===== Supplied information =====
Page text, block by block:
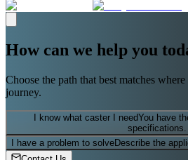
How can we help you
Choose the path that best matches
journey.
I know what caster I needYou have
specifications.
I have a problem to solveDescribe the
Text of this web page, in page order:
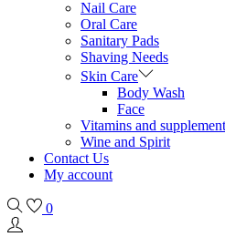
Nail Care
Oral Care
Sanitary Pads
Shaving Needs
Skin Care
Body Wash
Face
Vitamins and
Wine and Spirit
Contact Us
My account
0
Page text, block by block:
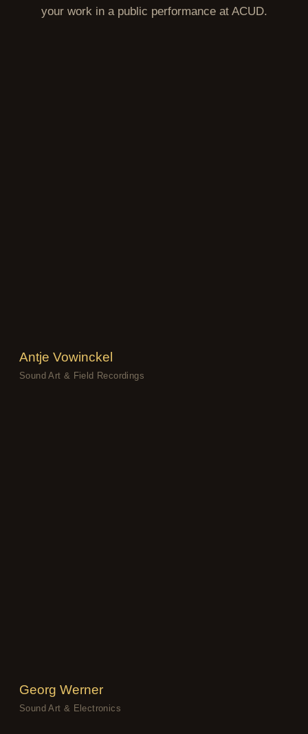
your work in a public performance at ACUD.
Antje Vowinckel
Sound Art & Field Recordings
Georg Werner
Sound Art & Electronics
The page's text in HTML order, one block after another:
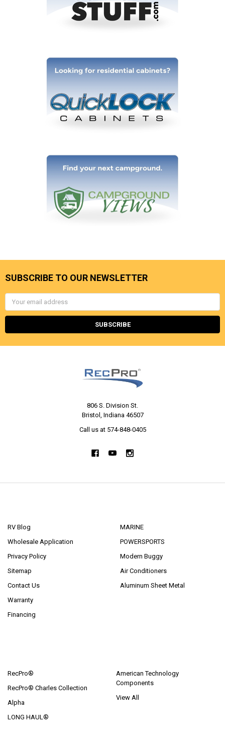
SUBSCRIBE TO OUR NEWSLETTER
Email
Address
806 S. Division St.
Bristol, Indiana 46507
Call us at 574-848-0405
RV Blog
Wholesale Application
Privacy Policy
Sitemap
Contact Us
Warranty
Financing
MARINE
POWERSPORTS
Modern Buggy
Air Conditioners
Aluminum Sheet Metal
RecPro®
RecPro® Charles Collection
Alpha
LONG HAUL®
American Technology
Components
View All
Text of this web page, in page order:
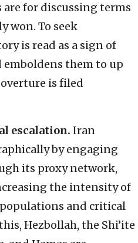
for discussing terms
won. To seek
is read as a sign of
emboldens them to up
is filed
escalation. Iran
by engaging
its proxy network,
the intensity of
and critical
Hezbollah, the Shi’ite
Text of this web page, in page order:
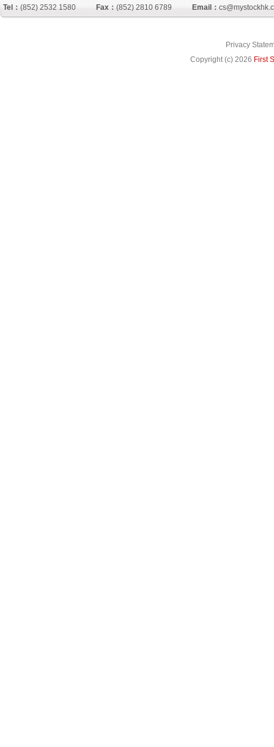
Tel： (852) 2532 1580 Fax： (852) 2810 6789 Email：
Privacy
Copyright (c) 2026 First
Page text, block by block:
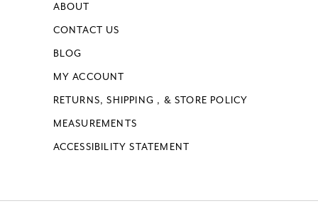
ABOUT
CONTACT US
BLOG
MY ACCOUNT
RETURNS, SHIPPING , & STORE POLICY
MEASUREMENTS
ACCESSIBILITY STATEMENT
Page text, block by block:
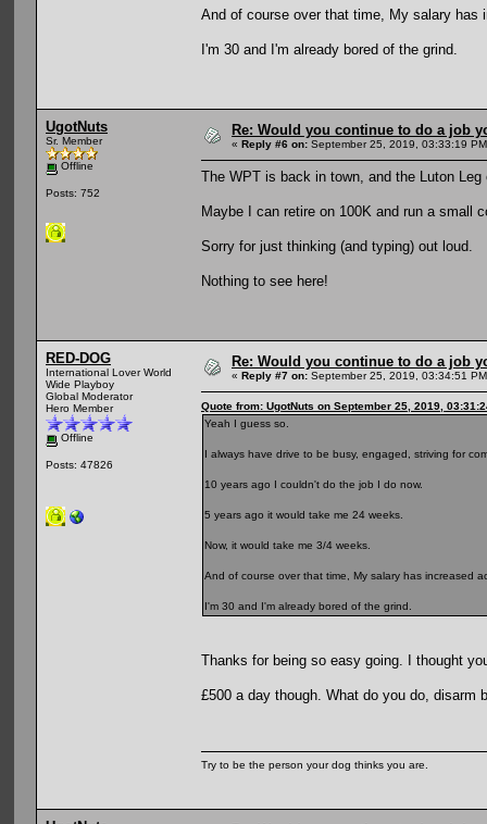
=====
- _What the exercise asks_
The answer should contain every line of the material exactly as written and no pictures.

- _Response box_
Page text, block by block:
How can we help you
Choose the path that best matches
journey.
I know what caster I needYou have
specifications.
I have a problem to solveDescribe the
Text of this web page, in page order:
Nail Care
Oral Care
Sanitary Pads
Shaving Needs
Skin Care
Body Wash
Face
Vitamins and
Wine and Spirit
Contact Us
My account
0
Page text, block by block:
your work in a public performance at ACUD.
Antje Vowinckel
Sound Art & Field Recordings
Georg Werner
Sound Art & Electronics
The page's text in HTML order, one block after another:
SUBSCRIBE TO OUR NEWSLETTER
Email
Address
806 S. Division St.
Bristol, Indiana 46507
Call us at 574-848-0405
RV Blog
Wholesale Application
Privacy Policy
Sitemap
Contact Us
Warranty
Financing
MARINE
POWERSPORTS
Modern Buggy
Air Conditioners
Aluminum Sheet Metal
RecPro®
RecPro® Charles Collection
Alpha
LONG HAUL®
American Technology
Components
View All
Text of this web page, in page order:
for discussing terms
won. To seek
is read as a sign of
emboldens them to up
is filed
escalation. Iran
by engaging
its proxy network,
the intensity of
and critical
Hezbollah, the Shi’ite
Text of this web page, in page order:
Tel： (852) 2532 1580 Fax： (852) 2810 6789 Email：
Privacy
Copyright (c) 2026 First
Page text, block by block:
ABOUT
CONTACT US
BLOG
MY ACCOUNT
RETURNS, SHIPPING , & STORE POLICY
MEASUREMENTS
ACCESSIBILITY STATEMENT
Page text, block by block:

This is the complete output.